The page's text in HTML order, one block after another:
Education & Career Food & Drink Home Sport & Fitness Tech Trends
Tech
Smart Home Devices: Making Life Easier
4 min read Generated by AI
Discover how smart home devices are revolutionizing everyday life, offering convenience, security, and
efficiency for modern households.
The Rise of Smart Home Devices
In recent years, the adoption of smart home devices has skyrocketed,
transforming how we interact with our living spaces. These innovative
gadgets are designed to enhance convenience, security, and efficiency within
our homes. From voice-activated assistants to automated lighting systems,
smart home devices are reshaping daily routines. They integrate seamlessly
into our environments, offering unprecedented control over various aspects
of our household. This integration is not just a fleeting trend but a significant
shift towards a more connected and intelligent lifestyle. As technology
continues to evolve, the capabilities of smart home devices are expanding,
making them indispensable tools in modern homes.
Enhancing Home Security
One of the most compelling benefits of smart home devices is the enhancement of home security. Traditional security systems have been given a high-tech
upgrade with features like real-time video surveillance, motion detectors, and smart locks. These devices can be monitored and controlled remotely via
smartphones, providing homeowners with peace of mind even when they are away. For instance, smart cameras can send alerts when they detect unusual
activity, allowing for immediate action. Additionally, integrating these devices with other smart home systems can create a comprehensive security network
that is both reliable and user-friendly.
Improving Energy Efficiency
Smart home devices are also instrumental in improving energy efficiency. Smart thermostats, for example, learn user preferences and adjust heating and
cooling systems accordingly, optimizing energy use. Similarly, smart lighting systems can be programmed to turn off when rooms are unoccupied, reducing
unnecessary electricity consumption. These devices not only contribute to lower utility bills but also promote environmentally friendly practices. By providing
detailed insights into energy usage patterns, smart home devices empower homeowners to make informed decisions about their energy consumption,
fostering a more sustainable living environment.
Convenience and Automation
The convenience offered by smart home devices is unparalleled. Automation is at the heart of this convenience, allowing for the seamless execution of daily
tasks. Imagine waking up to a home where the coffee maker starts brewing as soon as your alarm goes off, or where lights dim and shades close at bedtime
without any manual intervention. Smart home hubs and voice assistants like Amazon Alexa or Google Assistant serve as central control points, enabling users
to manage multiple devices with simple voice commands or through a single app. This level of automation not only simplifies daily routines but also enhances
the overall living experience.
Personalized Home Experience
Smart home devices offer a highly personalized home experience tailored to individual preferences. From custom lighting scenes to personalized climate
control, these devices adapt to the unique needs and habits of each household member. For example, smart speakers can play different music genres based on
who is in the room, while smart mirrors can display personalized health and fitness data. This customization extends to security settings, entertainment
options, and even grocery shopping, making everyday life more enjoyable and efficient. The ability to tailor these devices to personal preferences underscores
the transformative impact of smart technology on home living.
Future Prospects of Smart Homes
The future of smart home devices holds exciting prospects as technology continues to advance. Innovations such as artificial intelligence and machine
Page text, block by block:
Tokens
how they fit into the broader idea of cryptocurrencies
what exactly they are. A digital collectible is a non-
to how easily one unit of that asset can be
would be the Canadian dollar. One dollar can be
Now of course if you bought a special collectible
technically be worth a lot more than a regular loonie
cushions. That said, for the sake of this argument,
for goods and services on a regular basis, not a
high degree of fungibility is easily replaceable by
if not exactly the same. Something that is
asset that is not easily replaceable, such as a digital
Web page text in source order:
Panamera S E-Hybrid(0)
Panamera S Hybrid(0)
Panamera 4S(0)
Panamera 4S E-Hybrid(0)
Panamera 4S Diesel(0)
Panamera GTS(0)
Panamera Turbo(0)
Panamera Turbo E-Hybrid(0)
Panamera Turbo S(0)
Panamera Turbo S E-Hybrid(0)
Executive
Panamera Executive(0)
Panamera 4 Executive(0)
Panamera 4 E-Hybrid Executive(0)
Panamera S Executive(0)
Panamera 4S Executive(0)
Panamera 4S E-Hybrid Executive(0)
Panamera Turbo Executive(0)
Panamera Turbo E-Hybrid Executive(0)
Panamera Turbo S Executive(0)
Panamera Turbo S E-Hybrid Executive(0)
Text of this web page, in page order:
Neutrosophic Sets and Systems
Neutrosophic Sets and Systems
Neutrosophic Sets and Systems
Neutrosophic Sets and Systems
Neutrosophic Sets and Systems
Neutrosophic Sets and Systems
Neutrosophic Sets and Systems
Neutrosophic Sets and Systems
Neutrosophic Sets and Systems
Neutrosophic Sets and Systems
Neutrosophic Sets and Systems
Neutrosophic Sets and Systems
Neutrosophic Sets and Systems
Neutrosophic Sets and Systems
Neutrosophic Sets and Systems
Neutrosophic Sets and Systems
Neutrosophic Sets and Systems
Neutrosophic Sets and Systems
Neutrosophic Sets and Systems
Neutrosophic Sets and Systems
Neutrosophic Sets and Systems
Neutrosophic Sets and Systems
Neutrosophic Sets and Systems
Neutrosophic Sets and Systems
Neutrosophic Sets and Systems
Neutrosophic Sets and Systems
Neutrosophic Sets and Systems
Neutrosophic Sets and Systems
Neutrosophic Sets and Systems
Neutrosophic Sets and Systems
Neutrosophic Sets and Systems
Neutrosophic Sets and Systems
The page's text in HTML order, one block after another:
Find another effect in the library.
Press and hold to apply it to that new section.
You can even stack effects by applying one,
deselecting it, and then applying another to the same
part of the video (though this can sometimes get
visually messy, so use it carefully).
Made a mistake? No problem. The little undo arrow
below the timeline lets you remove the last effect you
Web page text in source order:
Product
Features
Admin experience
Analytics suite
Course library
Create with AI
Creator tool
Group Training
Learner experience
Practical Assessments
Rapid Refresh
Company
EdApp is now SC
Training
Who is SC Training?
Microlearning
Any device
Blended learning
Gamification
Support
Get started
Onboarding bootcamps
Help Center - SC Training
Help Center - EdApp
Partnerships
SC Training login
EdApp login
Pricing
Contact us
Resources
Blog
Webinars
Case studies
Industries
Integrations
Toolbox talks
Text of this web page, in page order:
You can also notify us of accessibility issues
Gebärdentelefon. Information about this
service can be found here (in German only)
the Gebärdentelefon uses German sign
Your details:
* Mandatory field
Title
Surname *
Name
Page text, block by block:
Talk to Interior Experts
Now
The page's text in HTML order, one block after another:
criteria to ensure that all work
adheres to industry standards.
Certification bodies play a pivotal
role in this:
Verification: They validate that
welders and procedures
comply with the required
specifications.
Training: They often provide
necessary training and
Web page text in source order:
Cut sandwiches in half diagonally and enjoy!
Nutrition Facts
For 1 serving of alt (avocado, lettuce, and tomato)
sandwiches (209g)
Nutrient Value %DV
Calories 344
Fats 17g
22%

• • •

◆ **What you need to do**
Gather up, from the records above, each line where the word "Turbo" appears.

◆ **Task result**
Panamera Turbo(0)
Panamera Turbo E-Hybrid(0)
Panamera Turbo S(0)
Panamera Turbo S E-Hybrid(0)
Panamera Turbo Executive(0)
Panamera Turbo E-Hybrid Executive(0)
Panamera Turbo S Executive(0)
Panamera Turbo S E-Hybrid Executive(0)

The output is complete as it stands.